In [1]:
import pandas as pd

In [2]:
# Read the Clean Data CSV file
cleanData = pd.read_csv('./data/clean_data.csv')

print(cleanData.head().to_markdown())



|    | date       | gender   |   age | product_category   |   quantity |   price_per_unit |   total_amount |
|---:|:-----------|:---------|------:|:-------------------|-----------:|-----------------:|---------------:|
|  0 | 2023-11-24 | Male     |    34 | Beauty             |          3 |               50 |            150 |
|  1 | 2023-02-27 | Female   |    26 | Clothing           |          2 |              500 |           1000 |
|  2 | 2023-01-13 | Male     |    50 | Electronics        |          1 |               30 |             30 |
|  3 | 2023-05-21 | Male     |    37 | Clothing           |          1 |              500 |            500 |
|  4 | 2023-05-06 | Male     |    30 | Beauty             |          2 |               50 |            100 |


In [3]:
# Convert timestamp to date fields
engDates = cleanData.copy()
engDates['date'] = pd.to_datetime(engDates['date'])
engDates['year'] = engDates['date'].dt.year
engDates['month'] = engDates['date'].dt.month
engDates['day'] = engDates['date'].dt.day
engDates['dayOfWeek'] = engDates['date'].dt.dayofweek

dayOfWeekMap = {
    0: 'Monday',
    1: 'Tuesday',
    2: 'Wednesday',
    3: 'Thursday',
    4: 'Friday',
    5: 'Saturday',
    6: 'Sunday'
}

monthMap = {
    1: 'January',
    2: 'February',
    3: 'March',
    4: 'April',
    5: 'May',
    6: 'June',
    7: 'July',
    8: 'August',
    9: 'September',
    10: 'October',
    11: 'November',
    12: 'December'
}

engDates['month'] = engDates['month'].map(monthMap)
engDates['dayOfWeek'] = engDates['dayOfWeek'].map(dayOfWeekMap)

# Clear out Datetime field
engDates = engDates.drop(columns=['date'])

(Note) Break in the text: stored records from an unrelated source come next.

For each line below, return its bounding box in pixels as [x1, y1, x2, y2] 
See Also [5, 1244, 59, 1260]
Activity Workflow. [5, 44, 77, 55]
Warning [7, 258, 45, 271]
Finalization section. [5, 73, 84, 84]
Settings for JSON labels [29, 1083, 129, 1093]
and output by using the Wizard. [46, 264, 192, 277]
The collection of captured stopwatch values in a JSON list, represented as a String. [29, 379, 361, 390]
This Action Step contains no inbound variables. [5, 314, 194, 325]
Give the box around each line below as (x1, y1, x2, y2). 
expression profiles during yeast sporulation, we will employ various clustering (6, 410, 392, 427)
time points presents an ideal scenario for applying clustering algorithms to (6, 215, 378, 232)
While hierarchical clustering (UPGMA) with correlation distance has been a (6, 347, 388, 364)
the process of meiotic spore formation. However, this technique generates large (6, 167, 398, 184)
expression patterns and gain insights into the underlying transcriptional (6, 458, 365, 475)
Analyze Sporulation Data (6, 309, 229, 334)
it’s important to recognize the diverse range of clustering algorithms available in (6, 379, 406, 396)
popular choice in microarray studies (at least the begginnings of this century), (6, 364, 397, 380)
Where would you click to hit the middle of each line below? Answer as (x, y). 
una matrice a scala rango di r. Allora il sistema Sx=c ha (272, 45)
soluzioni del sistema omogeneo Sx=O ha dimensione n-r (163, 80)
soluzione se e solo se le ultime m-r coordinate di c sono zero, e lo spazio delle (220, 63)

print(engDates.head().to_markdown())

|    | gender   |   age | product_category   |   quantity |   price_per_unit |   total_amount |   year | month    |   day | dayOfWeek   |
|---:|:---------|------:|:-------------------|-----------:|-----------------:|---------------:|-------:|:---------|------:|:------------|
|  0 | Male     |    34 | Beauty             |          3 |               50 |            150 |   2023 | November |    24 | Friday      |
|  1 | Female   |    26 | Clothing           |          2 |              500 |           1000 |   2023 | February |    27 | Monday      |
|  2 | Male     |    50 | Electronics        |          1 |               30 |             30 |   2023 | January  |    13 | Friday      |
|  3 | Male     |    37 | Clothing           |          1 |              500 |            500 |   2023 | May      |    21 | Sunday      |
|  4 | Male     |    30 | Beauty             |          2 |               50 |            100 |   2023 | May      |     6 | Saturday    |


In [None]:
# Create Age Bins:
ageGrouped = engDates.copy()
ageBins = [20,30,40,50,60,70]
ageLabels = ['20-29','30-39','40-49','50-59','60+']
ageGrouped['age_group'] = pd.cut(ageGrouped['age'], bins=ageBins, labels=ageLabels, right=True, include_lowest=True)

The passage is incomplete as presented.